Deciding to start going on Nice Days Out (taking a proper day off once a week to go visit / do / see something interesting) was one of my best decisions of recent years.
I've visited loads of fabulous galleries and museums, seen lots of great exhibitions, explored many new-to-me places and met up with dozens of lovely people along the way. It's also helped me escape from the pressure that I (like many self-employed people) feel to just keep working all the time (there's always more to do!) and it has helped me unwind and de-stress, ready to return to my projects refreshed and re-inspired.
But I have to admit that I started skipping my days out at the end of 2014! I had so many deadlines all at once, I fell back into old habits and started saying "oh no I can't take a day off this week, I'm much too busy!" week after week after week. Not good.
So this year I am determined to get back to my regular Nice Days Out. There will definitely be times when I have to skip a week or two due to deadlines or illness but I will do my best to "catch up" whenever that happens and make sure it doesn't become a habit.
To help me stick to this plan I've looked up lots of interesting
places to look forward to visiting (including lots of places with an Art Pass
discount, hurrah!) and I've set myself a "Nice Days Out" budget
separate from the rest of my budget, as a special ring-fenced fund that I
can only spend on going out and doing fun stuff :)
I've also treated myself to a year's membership of Kew Gardens
(where I spotted all these lovely snowdrops last week) so even if I
don't have a particular exhibition, etc, that I feel like visiting on my day off I can
just hop on a train to Kew and spend lots of happy hours wandering round
exploring the wonderful gardens.
Sadly even after resolving to get back into these good habits it is haaaaard getting out of the mindset of "but I need to work!" and actually take a proper day off.

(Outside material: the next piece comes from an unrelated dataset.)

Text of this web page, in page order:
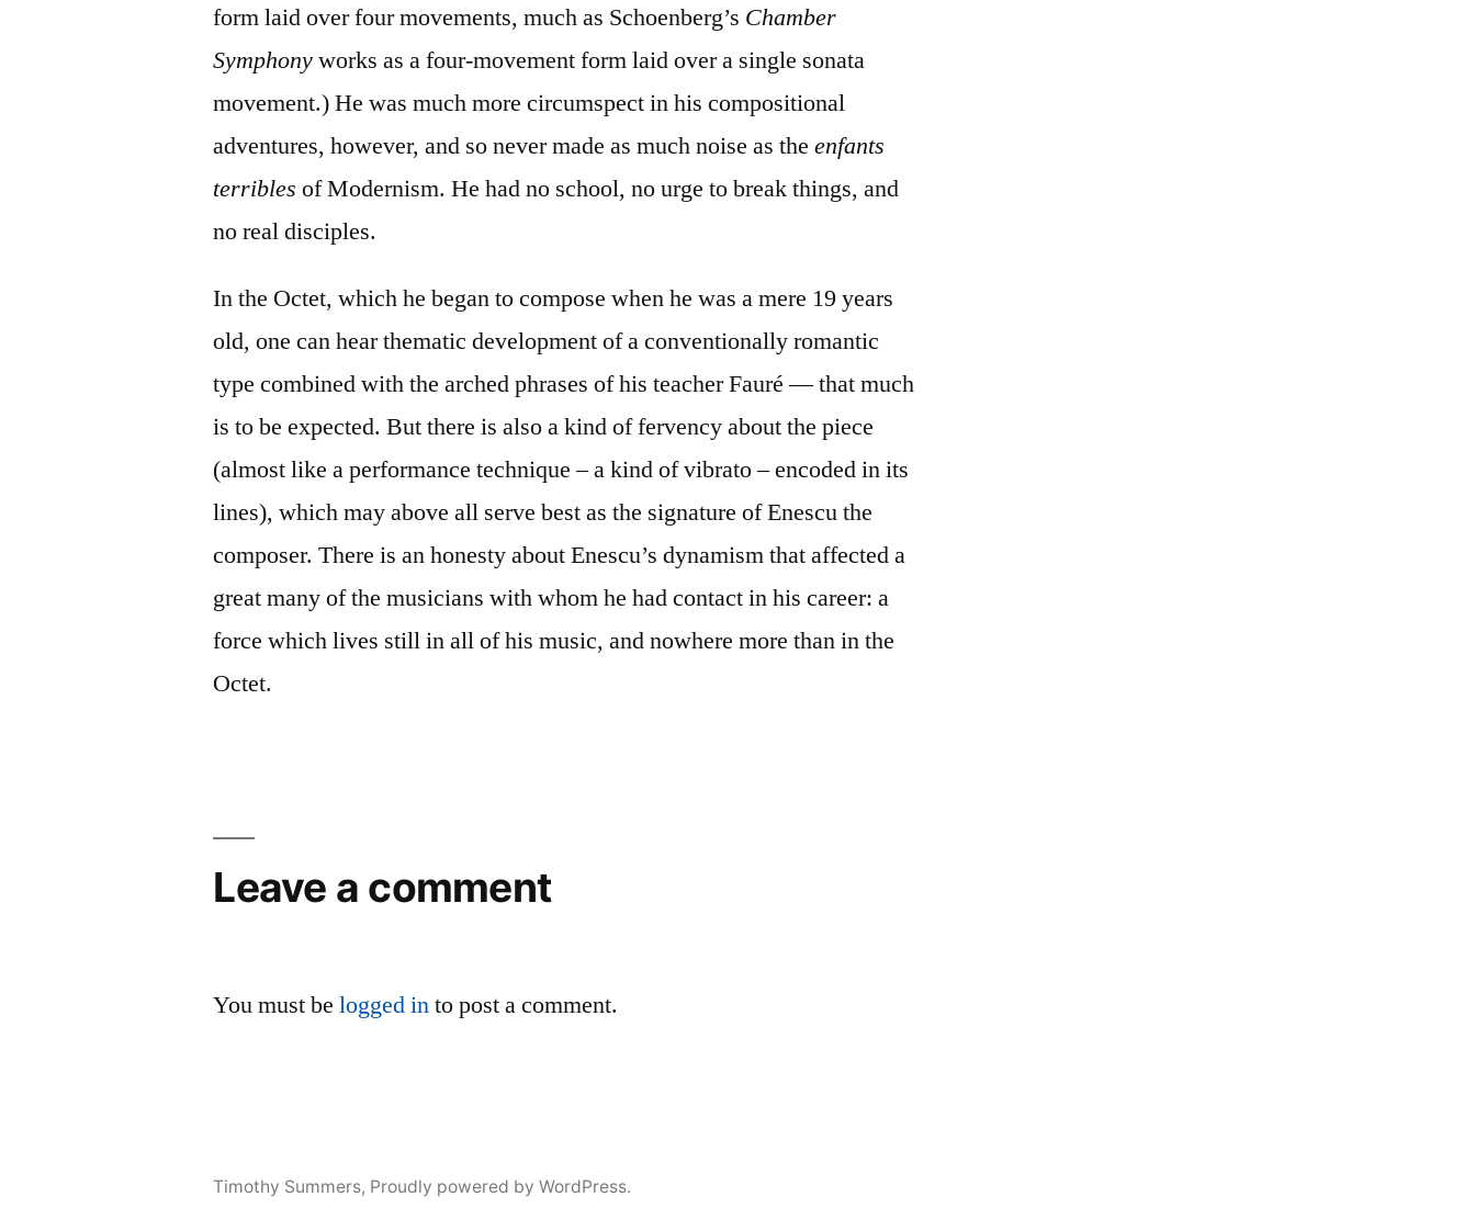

The year started well with an early trip at the start of the month, and then I got caught up in doing my accounts etc and my To Do list was so long that I just kept putting off my days off... for days then weeks. Even the day I'd decided to take my first trip to Kew I woke up and lay in bed feeling guilty about going, umming and aahing about it and thinking "but maybe I should just stay here and work??" Ugh.
Of course, after eventually deciding to go out as I'd planned, as I strolled round the gardens in the winter sunshine the stress just melted off me and I had a wonderful, relaxing, happy day. I need to remember this feeling, I thought, this isn't some special treat I only deserve after I've magically finished "all" my work, it's a necessity.
Note to self: take your own advice and remember to schedule some adventure!